At the cafe in Kyoto, 毅+明 look at owls。 毅 f(look) var(Owl|various) + 明 f(look)

var(Owl|various)。 Also: 毅 f(pet) var(Cat|Bengal) + 明 f(pet) var(Cat|Bengal) on a

combo ticket, because (f(price) var(Owl) + var(Cat)) < f(price) var(Owl) + f(price)

var(Cat)。 Time=Time+var(x)。 Afterwards the rain, f(rain) var(duration|hour|1)。

Then f(wefie) @ "the giant crab" loc(Kani Doraku|Kyoto) with umbrellas。
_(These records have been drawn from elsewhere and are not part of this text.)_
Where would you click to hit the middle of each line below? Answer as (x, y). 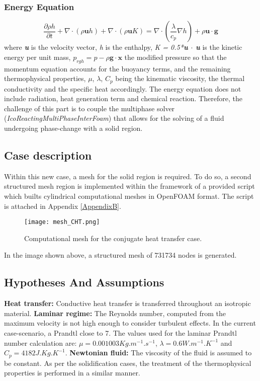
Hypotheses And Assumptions (84, 282)
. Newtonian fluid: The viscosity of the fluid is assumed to (158, 353)
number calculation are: (40, 342)
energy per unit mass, (37, 57)
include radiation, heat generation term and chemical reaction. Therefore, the (123, 98)
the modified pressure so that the (176, 57)
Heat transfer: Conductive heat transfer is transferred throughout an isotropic (127, 303)
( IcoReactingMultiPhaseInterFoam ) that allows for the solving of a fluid (114, 118)

Then dinner

at Mishima-Tei = f(sukiyaki) var(Beef|Kobe|A5)。 Does 毅+var(joy|y) = 明+var(joy|y)?

Calculate to the nearest dollar。

Time=Time+var(Month|1)。

毅 swims 23% faster than 明。 In other words: 毅 f(swim) > 明 f(swim)
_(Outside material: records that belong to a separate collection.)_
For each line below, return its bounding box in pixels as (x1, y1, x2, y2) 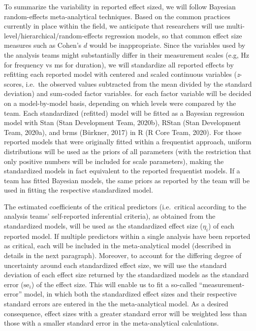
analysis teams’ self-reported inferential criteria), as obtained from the (4, 211, 216, 221)
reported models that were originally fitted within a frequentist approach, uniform (4, 136, 252, 147)
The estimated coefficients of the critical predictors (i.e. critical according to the (4, 201, 247, 211)
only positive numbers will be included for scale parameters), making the (4, 156, 224, 166)
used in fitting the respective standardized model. (4, 185, 153, 195)
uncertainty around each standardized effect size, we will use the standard (4, 260, 227, 270)
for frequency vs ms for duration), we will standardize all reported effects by (4, 59, 234, 69)
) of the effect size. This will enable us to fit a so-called (31, 279, 197, 289)

var(speed)*1.23。 毅 waits Time+wait(var(Minute|1)) for 明 to catch up, thinks 明 is

making fun, that 明 f(fun)=f(swim)-var(speed|delay|arbitrary)。 But 明 is only trying to

f(breathe) and f(swim) and 明 var(lungcapacity) < 毅 var(lungcapacity) because 明

var(age|years) = 毅 var(age|years)+24 and past the threshold where it matters。
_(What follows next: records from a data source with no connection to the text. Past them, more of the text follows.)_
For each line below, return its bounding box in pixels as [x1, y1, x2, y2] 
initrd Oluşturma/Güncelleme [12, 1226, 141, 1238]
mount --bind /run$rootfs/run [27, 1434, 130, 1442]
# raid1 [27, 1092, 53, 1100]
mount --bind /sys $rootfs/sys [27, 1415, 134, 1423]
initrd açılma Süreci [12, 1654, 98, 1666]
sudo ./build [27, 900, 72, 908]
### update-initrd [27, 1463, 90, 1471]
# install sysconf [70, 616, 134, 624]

Determine delay until next 毅 f(swim) || 明 f(swim)。

Time=Time+var(Week|1)。

毅 & 明 share a few strands of acid + a stack of need。 To elaborate: 毅 =

f(undefinedfunction) var(DNA|undefined subvariable)明; 毅 f(need) 明 > 明 f(need) 毅,

but paradox of the equation = 明-毅 > 毅-明。 To solve, let 毅 be 毅, not var(明)。 Let 明

approach 0 as Time=Time+var(x)。 Find (x) first. Bury (x)。